2. Supervised Model Training
Split your data into complementary sets for training, validation (for parameter tuning, feature selection etc) and testing. This is actually more complex than it sounds: optimally, the test set should be as 'similar' as possible to the present 'state of the market', and both validation and test set should follow the same distribution. Otherwise you might waste effort tuning the model parameters on the validation set only to find that it poorly generalizes to the test set. Following the concept of 'market regimes'- ie extended periods where a specific combination of commodities dominates the price dynamics of your target instrument- it might be worthwhile to first have a clustering algorithm of unsupervised learning discover defining correlations in the data and then evaluate model performance on data in the validation and test set belonging to the same clusters (see Figure 3 - in this project, clustering increased predictive performance by 8%).
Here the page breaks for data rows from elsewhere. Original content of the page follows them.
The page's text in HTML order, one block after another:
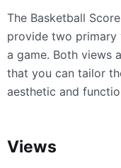
The Basketball
provide two
a game. Both views
that you can tailor
aesthetic and
Views
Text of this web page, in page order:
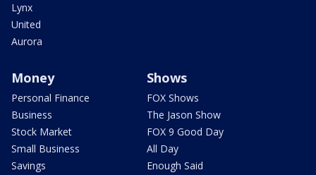
Lynx
United
Aurora
Money
Personal Finance
Business
Stock Market
Small Business
Savings
Shows
FOX Shows
The Jason Show
FOX 9 Good Day
All Day
Enough Said
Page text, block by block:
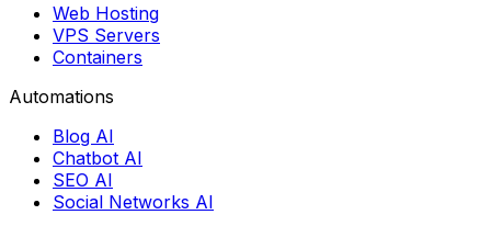
Web Hosting
VPS Servers
Containers
Automations
Blog AI
Chatbot AI
SEO AI
Social Networks AI
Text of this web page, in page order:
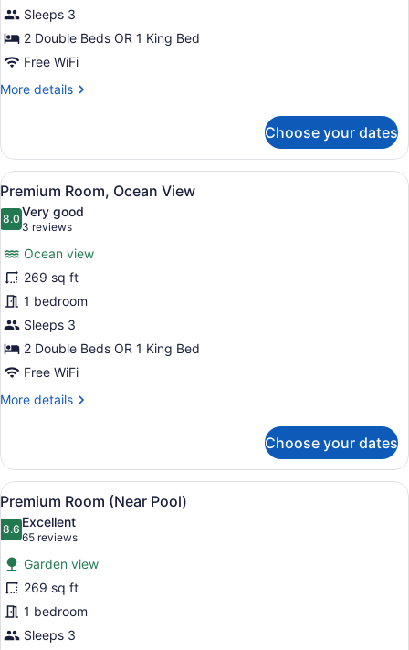
Sleeps 3
2 Double Beds OR 1 King Bed
Free WiFi
More details
More
Room
Choose your dates
View
all
photos
Premium
Room,
Ocean
View
A wooden deck with a red
12
Premium Room, Ocean View
8.08.0 out of 10
Very good
3 reviews
(3
reviews)
Ocean view
269 sq ft
1 bedroom
Sleeps 3
2 Double Beds OR 1 King Bed
Free WiFi
More details
More
Room,
Ocean
View
Choose your dates
View
all
photos
for
Premium
Room
(Near
Pool)
A hotel room with a bed, a desk
8
Premium Room (Near Pool)
8.68.6 out of 10
Excellent
65 reviews
(65
reviews)
Garden view
269 sq ft
1 bedroom
Sleeps 3
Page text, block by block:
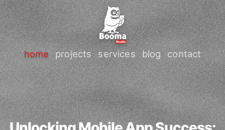
home projects services blog contact
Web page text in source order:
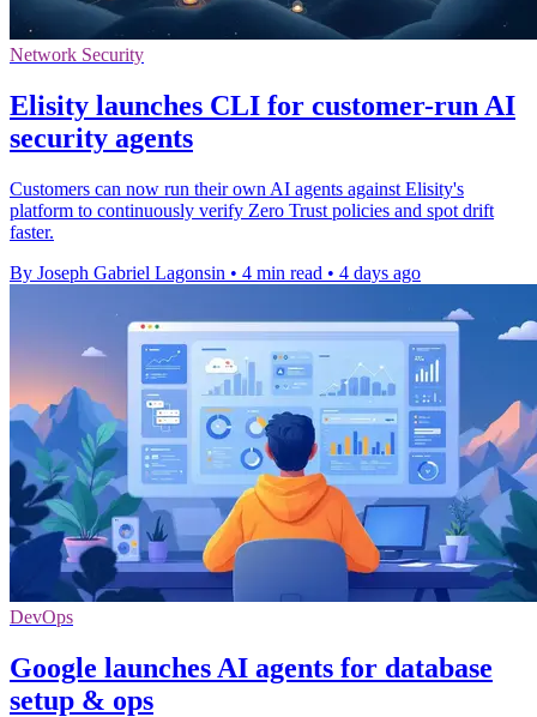
Network Security
Elisity launches CLI for customer-run AI
security agents
Customers can now run their own AI agents against Elisity's
platform to continuously verify Zero Trust policies and spot drift
faster.
By Joseph Gabriel Lagonsin • 4 min read • 4 days ago
DevOps
Google launches AI agents for database
setup & ops
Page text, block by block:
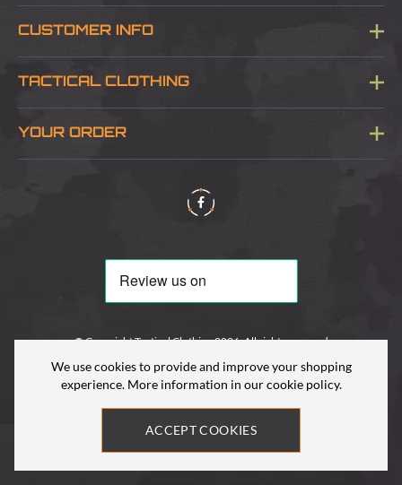
CUSTOMER INFO
Blog
TACTICAL CLOTHING
About Us
YOUR ORDER
Delivery & Information
© Copyright Tactical Clothing 2026. All rights reserved
Site by
We use cookies to provide and improve your shopping
experience. More information in ourcookie policy.
ACCEPT COOKIES
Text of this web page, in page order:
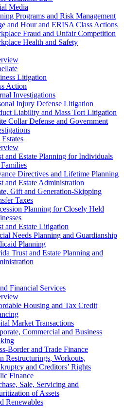
Media
Programs and Risk Management
and Hour and ERISA Class Actions
Fraud and Unfair Competition
Health and Safety
Litigation
Action
Investigations
Injury Defense Litigation
Liability and Mass Tort Litigation
Collar Defense and Government
and Estate Planning for Individuals
Directives and Lifetime Planning
and Estate Administration
Gift and Generation-Skipping
Taxes
Planning for Closely Held
and Estate Litigation
Needs Planning and Guardianship
Planning
Trust and Estate Planning and
Financial Services
Housing and Tax Credit
Market Transactions
Commercial and Business
Border and Trade Finance
Restructurings, Workouts,
and Creditors’ Rights
Finance
Sale, Servicing and
of Assets
Renewables
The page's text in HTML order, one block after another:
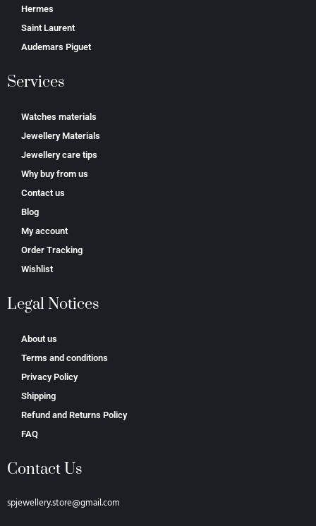
Hermes
Saint Laurent
Аudеmаrѕ Ріguеt
Services
Watches materials
Jewellery Materials
Jewellery care tips
Why buy from us
Contact us
Blog
My account
Order Tracking
Wishlist
Legal Notices
About us
Terms and conditions
Privacy Policy
Shipping
Refund and Returns Policy
FAQ
Contact Us
spjewellery.store@gmail.com
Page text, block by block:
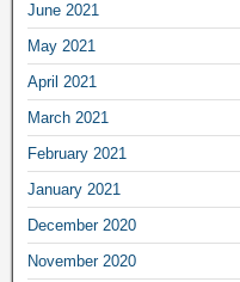
June 2021
May 2021
April 2021
March 2021
February 2021
January 2021
December 2020
November 2020
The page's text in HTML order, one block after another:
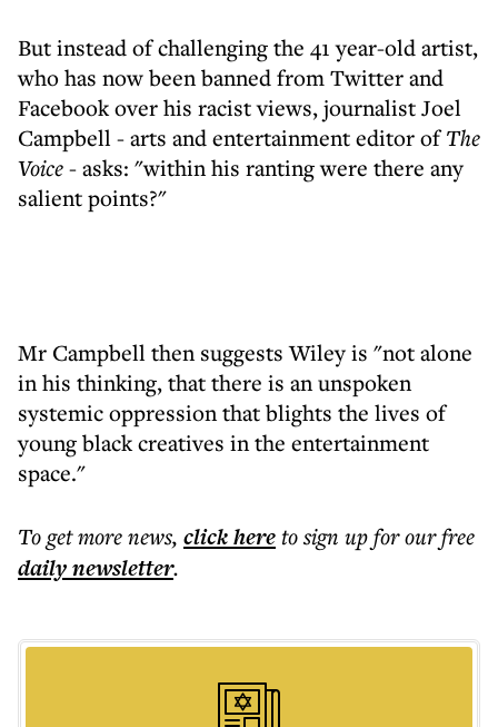
But instead of challenging the 41 year-old artist,
who has now been banned from Twitter and
Facebook over his racist views, journalist Joel
Campbell - arts and entertainment editor ofThe
Voice- asks: "within his ranting were there any
salient points?"
Mr Campbell then suggests Wiley is "not alone
in his thinking, that there is an unspoken
systemic oppression that blights the lives of
young black creatives in the entertainment
space."
To get morenews, click hereto sign up for our free
dailynewsletter.
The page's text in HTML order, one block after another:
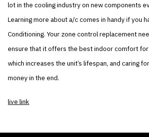
lot in the cooling industry on new components
Learning more about a/c comes in handy if you
Conditioning. Your zone control replacement
ensure that it offers the best indoor comfort for
which increases the unit’s lifespan, and caring
money in the end.
live link
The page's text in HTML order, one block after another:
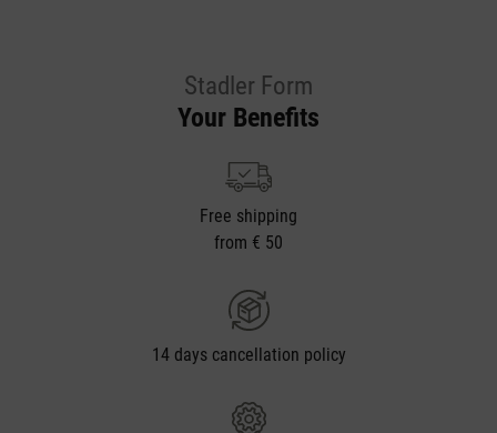
Stadler Form
Your Benefits
Free shipping
from € 50
14 days cancellation policy
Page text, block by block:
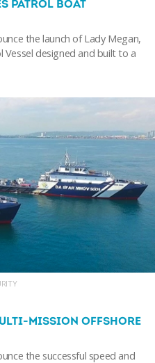
PATROL BOAT
the launch of Lady Megan,
Vessel designed and built to a
MISSION OFFSHORE
the successful speed and
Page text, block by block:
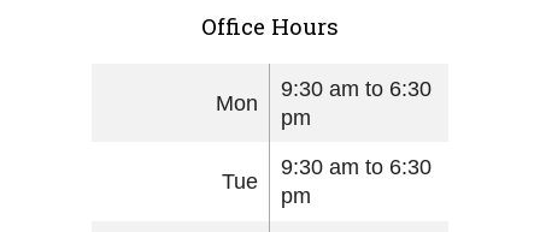
Office Hours
Mon
9:30 am to 6:30
pm
Tue
9:30 am to 6:30
pm

Early on, decide on and establish a single-number evaluation metric. Chasing too many different metrics will only lead to confusion. In the context of algorithmic trading, a suitable measure is 'Profit and Loss' (PnL) as it weights classification precision (price up/down) with the actual size of the swing ('relevance'). And it fits with the metrics you may consider for your Trading Policy. Observe the model performance on training and validation set. If error on the training set, ie 'model bias', is high, you may need to allow for more model parameters (eg by adding more layers/neurons in a deep learning model). If the model poorly generalizes ('the model is overfitting to the training set'), that is performance difference on validation and training set ('model variance') is high, you may need to add more data to the training set, reduce the number of features to the most relevant ones, add regularization (eg L2, L1 or dropout) or early stopping (in the gradient descent optimization). Examining closely the cases where the model went wrong will help to identify any potential and avoidable model bias, see Figure 4.
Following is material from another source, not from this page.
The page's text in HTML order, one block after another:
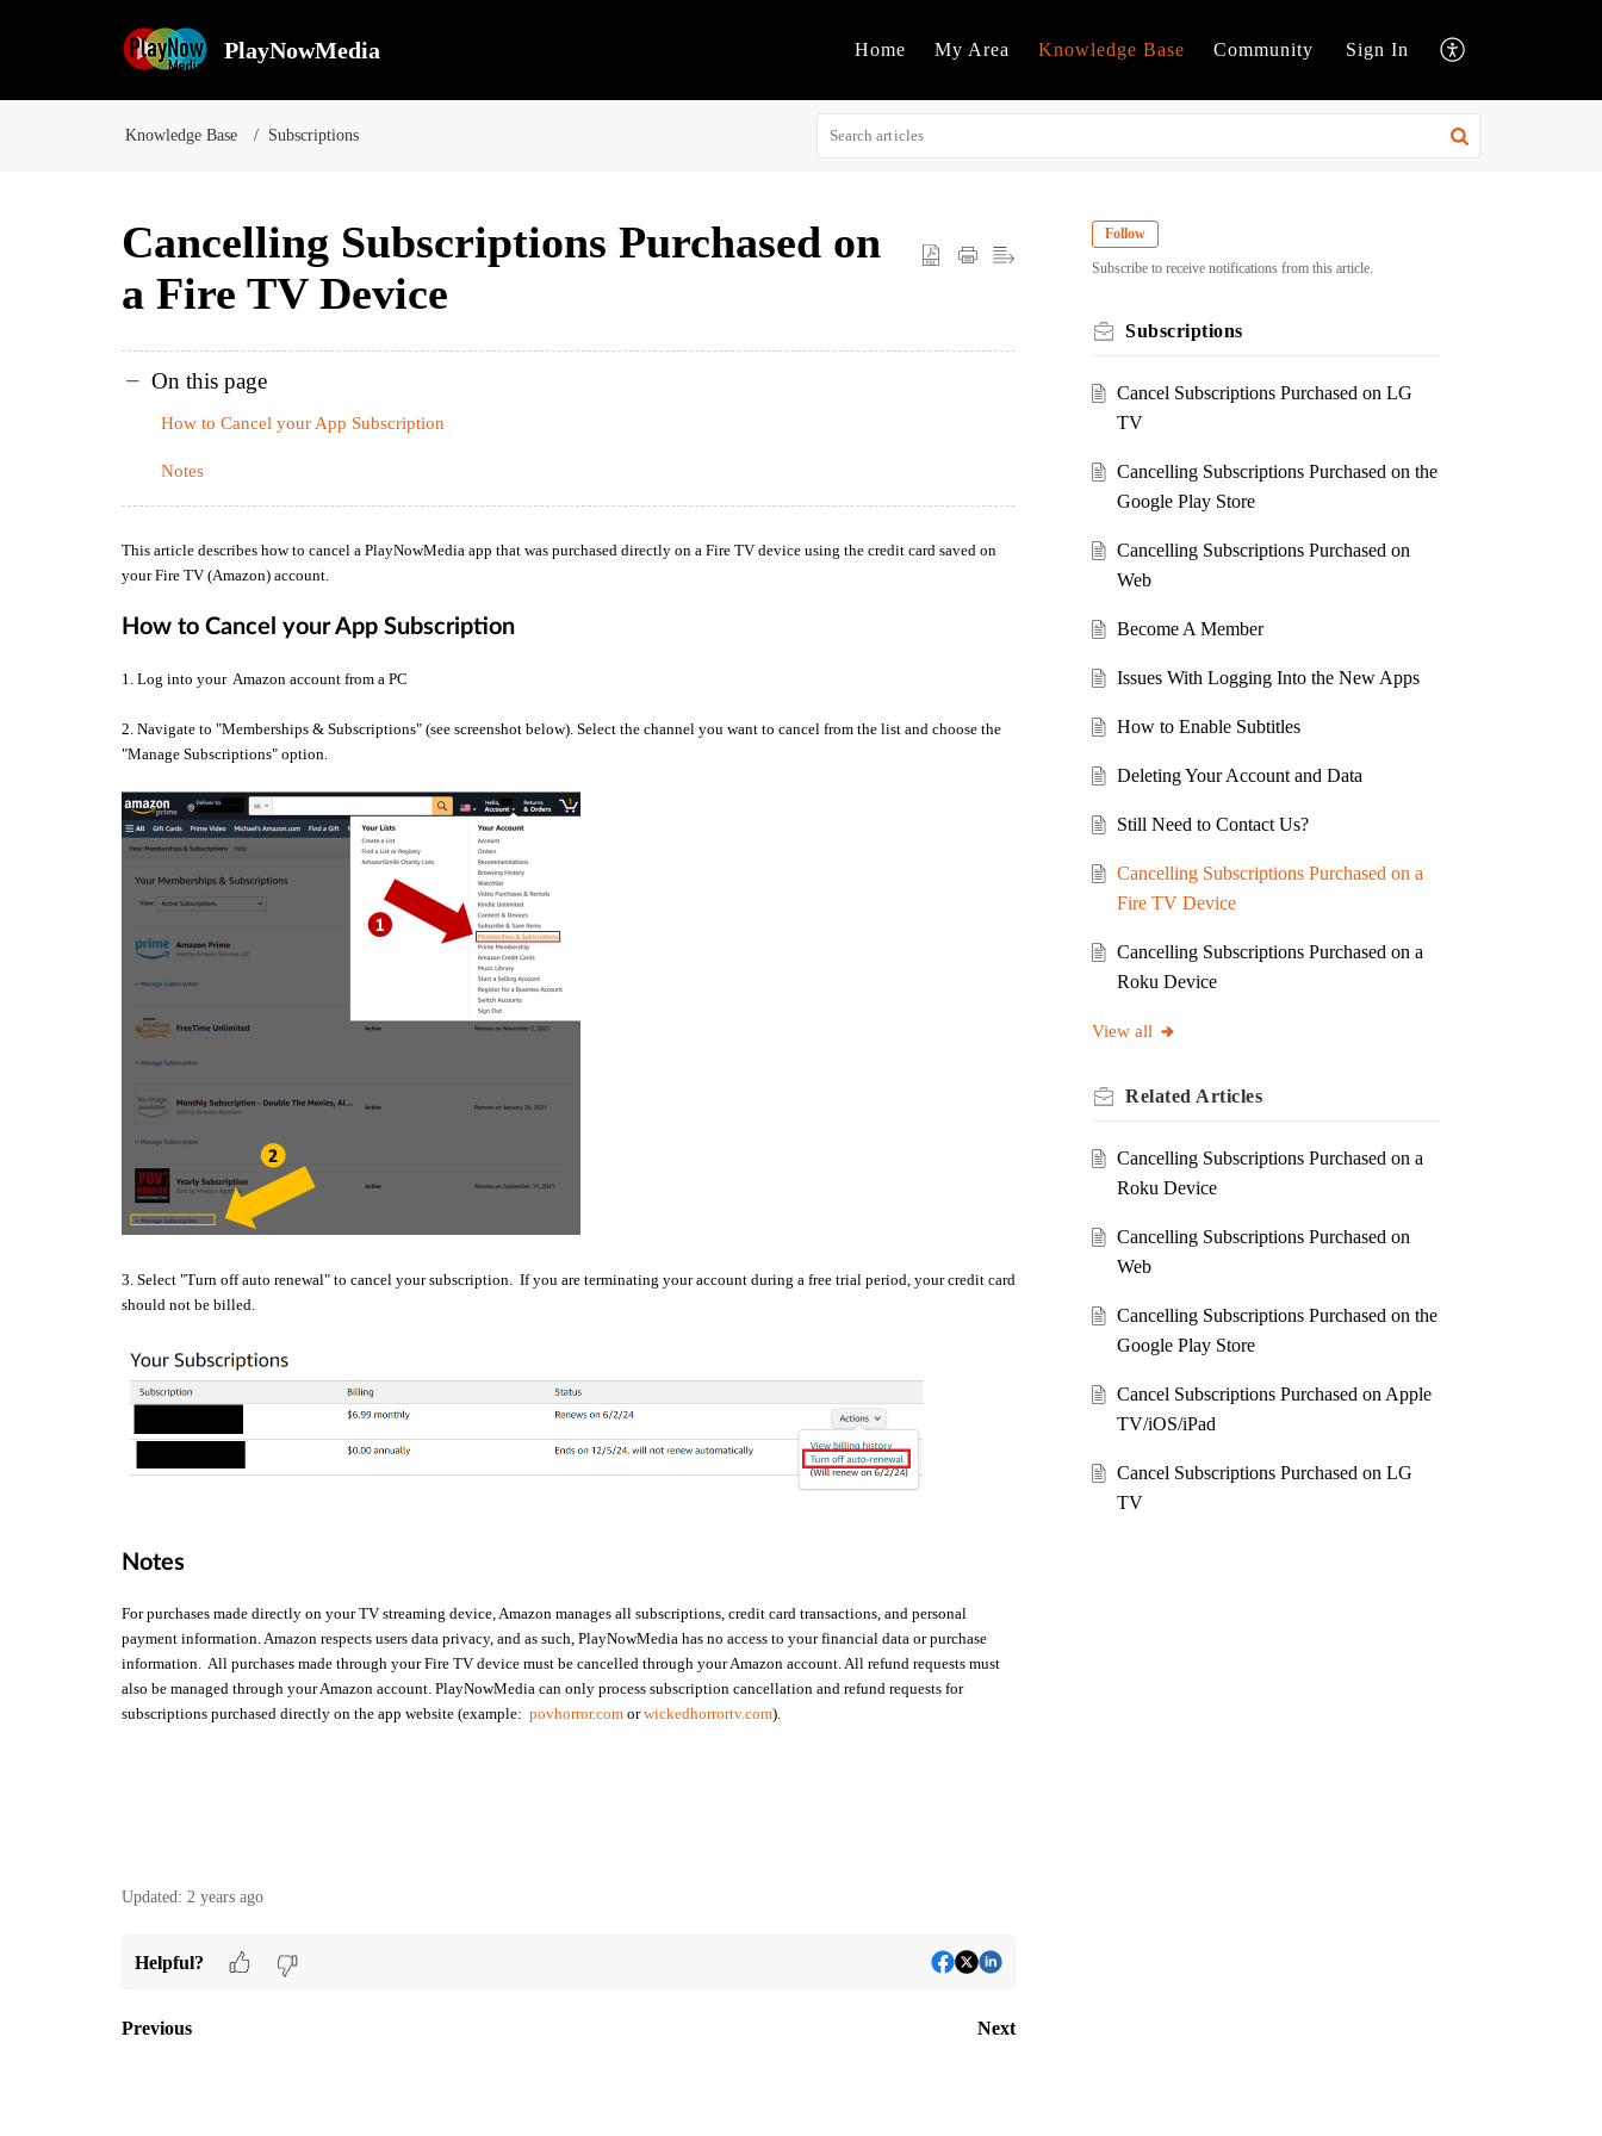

Establish your target performance: for market forecasts, a classification precision of 75% is actually quite good - it is 50% better than random guessing (50% precision). This baseline is very different to other ML applications like object or speech recognition which operate in a closed environment where the factors affecting the modelling target can be clearly identified (the RGB channels of image pixels, the wave frequencies of sound samples).
3. Trading Policy
Define your trading policy: a set of rules defining the concrete trading implications of the model outputs: eg depending on a threshold for the model confidence of a given prediction, what position do you place on the market, what position size, for how long do you hold a position in the given state of the market etc. A policy usually comes with some more free parameters which need to be optimized (next step). In the context of supervised learning discussed here, this is a fairly manual process based on backtesting and grid search (some shortcomings outlined below).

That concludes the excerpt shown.